参照 vLLM 官方仓库,通过源码安装最新版本。

pip install -U vllm \
    --pre \
    --extra-index-url https://wheels.vllm.ai/nightly
from transformers import AutoTokenizer
from vllm import LLM, SamplingParams

model_name = "openbmb/MiniCPM4-8B"
prompt = [{"role": "user", "content": "推荐5个北京的景点。"}]

tokenizer = AutoTokenizer.from_pretrained(model_name, trust_remote_code=True)
input_text = tokenizer.apply_chat_template(prompt, tokenize=False, add_generation_prompt=True)

llm = LLM(
    model=model_name,
    trust_remote_code=True,
    max_num_batched_tokens=32768, 
    dtype="bfloat16", 
    gpu_memory_utilization=0.8, 
)
sampling_params = SamplingParams(top_p=0.7, temperature=0.7, max_tokens=1024, repetition_penalty=1.02)

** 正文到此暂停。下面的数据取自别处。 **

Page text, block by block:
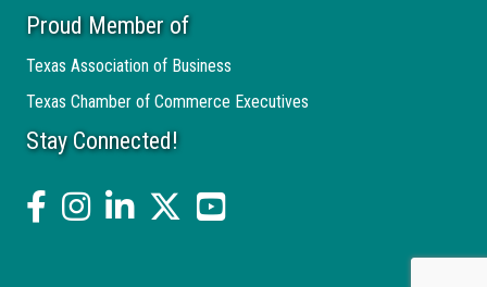
Proud Member of
Texas Association of Business
Texas Chamber of Commerce Executives
Stay Connected!
facebookInstagramlinked intwitter YouTube

outputs = llm.generate(prompts=input_text, sampling_params=sampling_params)

print(outputs[0].outputs[0].text)
llm = LLM(
    model=model_name,
    trust_remote_code=True,
    max_num_batched_tokens=32768, 
    dtype="bfloat16", 
    gpu_memory_utilization=0.8, 
    speculative_config={
        "method": "eagle",
        "model": "openbmb/MiniCPM4-8B-Eagle-vLLM",
        "num_speculative_tokens": 2,
        "max_model_len": 32768,
    },
)
llm = LLM(
    model="openbmb/MiniCPM4-8B-marlin-vLLM",
    trust_remote_code=True,
    max_num_batched_tokens=32768, 
    dtype="bfloat16", 
    gpu_memory_utilization=0.8, 
)
llm = LLM(
    model="openbmb/MiniCPM4-8B-marlin-vLLM",
    trust_remote_code=True,
    max_num_batched_tokens=32768,
    dtype="bfloat16",
    gpu_memory_utilization=0.8,
    speculative_config={
        "method": "eagle",
        "model": "openbmb/MiniCPM4-8B-marlin-Eagle-vLLM",
        "num_speculative_tokens": 2,
        "max_model_len": 32768,
    },
)

注意:如果你使用 vLLM 中的 OpenAI 兼容的服务端,chat API 默认会将 add_special_tokens 设置为 False。这会导致缺失一些特殊标记(例如,BOS),而这些标记对 MiniCPM4 模型至关重要。为确保模型行为正常,你需要在 API 调用中显式设置 extra_body={"add_special_tokens": True},如下所示:

import openai

client = openai.Client(base_url="http://localhost:8000/v1", api_key="EMPTY")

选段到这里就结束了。